▶ _Information shown_:
- - -
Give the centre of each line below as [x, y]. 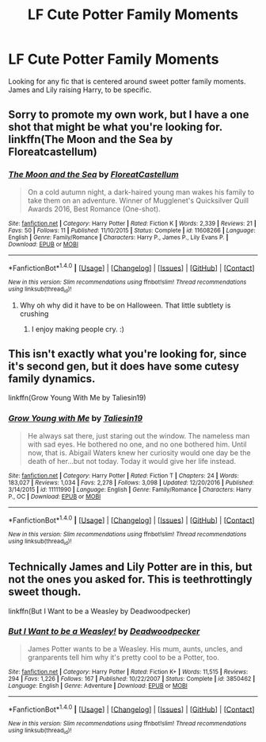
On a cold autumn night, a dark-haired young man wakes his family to [141, 191]
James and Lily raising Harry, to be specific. [80, 90]
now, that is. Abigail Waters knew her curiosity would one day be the [139, 452]
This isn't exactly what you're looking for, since [127, 354]
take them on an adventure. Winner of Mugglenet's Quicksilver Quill [138, 200]
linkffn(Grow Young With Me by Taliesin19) [77, 398]
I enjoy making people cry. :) [78, 329]
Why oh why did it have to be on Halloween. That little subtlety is [125, 305]
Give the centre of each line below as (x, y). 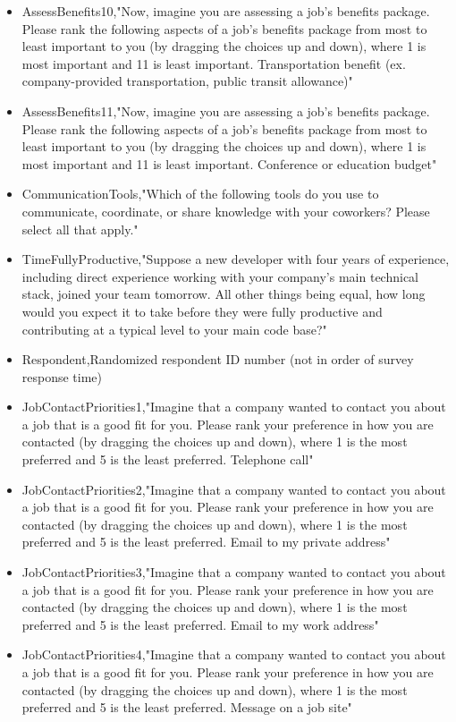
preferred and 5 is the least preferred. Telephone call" (168, 459)
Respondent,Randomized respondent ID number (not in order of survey (218, 359)
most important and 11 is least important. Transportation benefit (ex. (214, 63)
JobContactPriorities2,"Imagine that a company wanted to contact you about (234, 489)
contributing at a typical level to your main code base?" (174, 329)
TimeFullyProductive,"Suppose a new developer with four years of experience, (236, 259)
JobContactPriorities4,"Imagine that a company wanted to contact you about (234, 654)
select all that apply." (80, 229)
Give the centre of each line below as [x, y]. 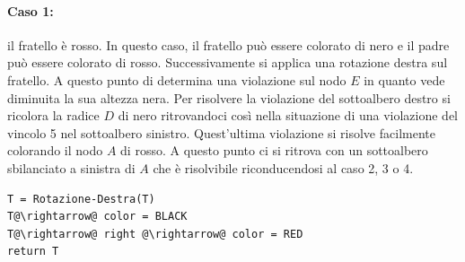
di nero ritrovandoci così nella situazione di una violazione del [288, 115]
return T [33, 252]
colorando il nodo [55, 150]
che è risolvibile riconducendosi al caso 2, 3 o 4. [283, 167]
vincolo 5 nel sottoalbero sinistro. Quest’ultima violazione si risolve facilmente [221, 132]
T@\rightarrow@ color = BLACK [97, 217]
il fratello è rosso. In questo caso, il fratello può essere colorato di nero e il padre [228, 44]
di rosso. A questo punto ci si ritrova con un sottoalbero [274, 150]
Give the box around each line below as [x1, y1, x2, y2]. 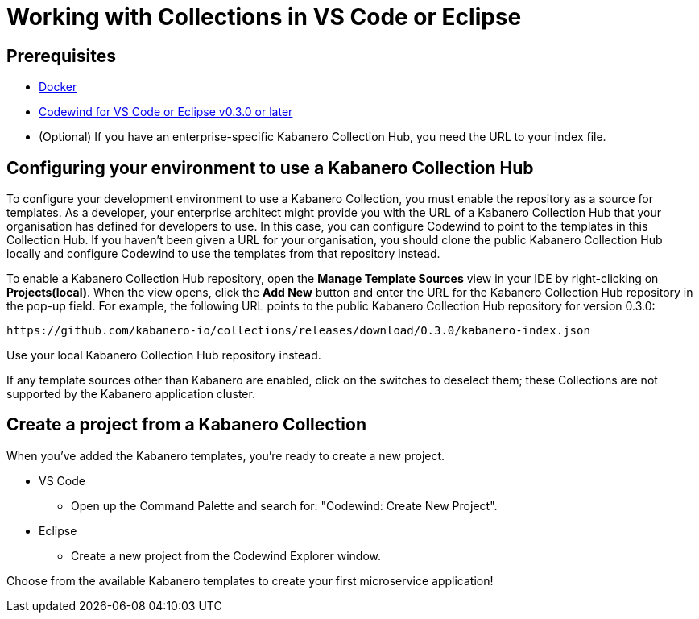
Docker [39, 80, 77, 94]
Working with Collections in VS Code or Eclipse [6, 3, 522, 31]
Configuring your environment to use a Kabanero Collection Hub [6, 157, 534, 178]
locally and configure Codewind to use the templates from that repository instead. [6, 247, 440, 261]
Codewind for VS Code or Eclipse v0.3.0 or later [39, 105, 293, 119]
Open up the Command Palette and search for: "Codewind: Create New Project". [71, 498, 498, 513]
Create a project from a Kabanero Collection [6, 414, 366, 435]
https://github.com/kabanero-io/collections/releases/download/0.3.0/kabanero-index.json [6, 324, 590, 338]
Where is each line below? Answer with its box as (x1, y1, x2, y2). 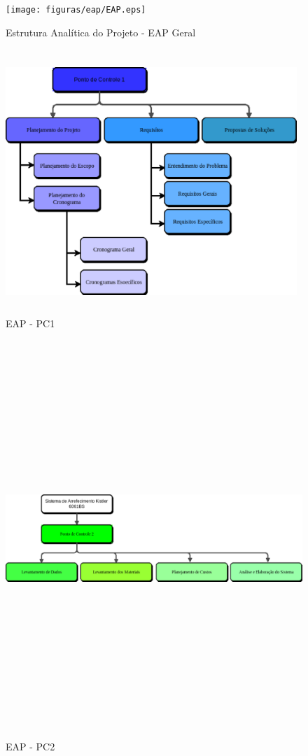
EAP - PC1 (6, 315, 55, 330)
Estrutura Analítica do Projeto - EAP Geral (6, 24, 196, 39)
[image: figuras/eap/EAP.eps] (6, 5, 146, 15)
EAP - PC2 (6, 739, 55, 753)
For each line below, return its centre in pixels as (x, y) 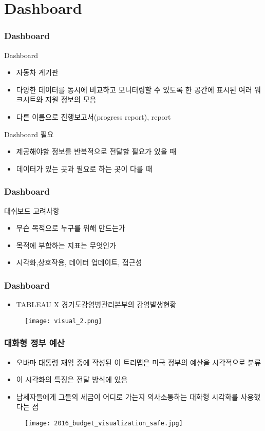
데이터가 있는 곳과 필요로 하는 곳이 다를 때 (84, 168)
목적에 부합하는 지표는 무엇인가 (66, 245)
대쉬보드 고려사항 (32, 210)
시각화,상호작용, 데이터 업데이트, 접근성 (79, 262)
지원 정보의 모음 (71, 99)
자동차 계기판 (37, 72)
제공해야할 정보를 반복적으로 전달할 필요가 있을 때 (96, 151)
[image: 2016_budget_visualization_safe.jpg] (104, 423)
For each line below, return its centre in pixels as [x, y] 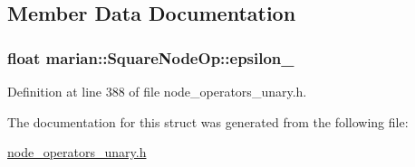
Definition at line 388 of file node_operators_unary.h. [157, 91]
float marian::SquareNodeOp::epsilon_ [151, 57]
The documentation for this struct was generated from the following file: [208, 121]
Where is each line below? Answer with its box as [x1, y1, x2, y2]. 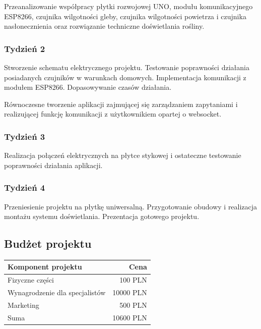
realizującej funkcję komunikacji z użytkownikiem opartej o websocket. [4, 108, 222, 119]
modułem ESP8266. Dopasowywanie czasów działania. [4, 82, 172, 92]
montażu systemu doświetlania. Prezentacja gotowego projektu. [4, 211, 200, 222]
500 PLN [119, 300, 147, 310]
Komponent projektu [8, 261, 82, 272]
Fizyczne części [8, 275, 54, 285]
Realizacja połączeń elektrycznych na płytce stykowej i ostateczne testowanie [4, 150, 241, 160]
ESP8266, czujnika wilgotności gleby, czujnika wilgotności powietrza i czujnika [4, 11, 246, 21]
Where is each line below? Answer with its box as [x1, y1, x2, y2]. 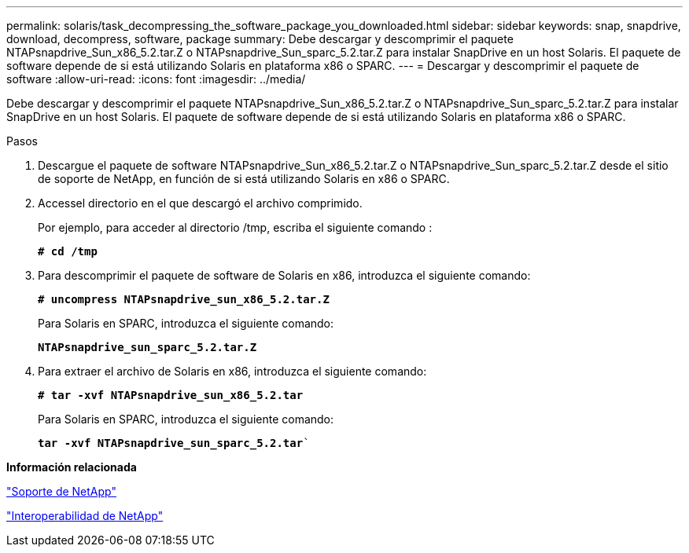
- - -
From the opening line of the entries above to the line containing "This isn't exactly", please transcribe each line exactly, skipping every picture.

Give the centre of each line below as [x, y]. 
On a cold autumn night, a dark-haired young man wakes his family to [141, 191]
James and Lily raising Harry, to be specific. [80, 90]
now, that is. Abigail Waters knew her curiosity would one day be the [139, 452]
This isn't exactly what you're looking for, since [127, 354]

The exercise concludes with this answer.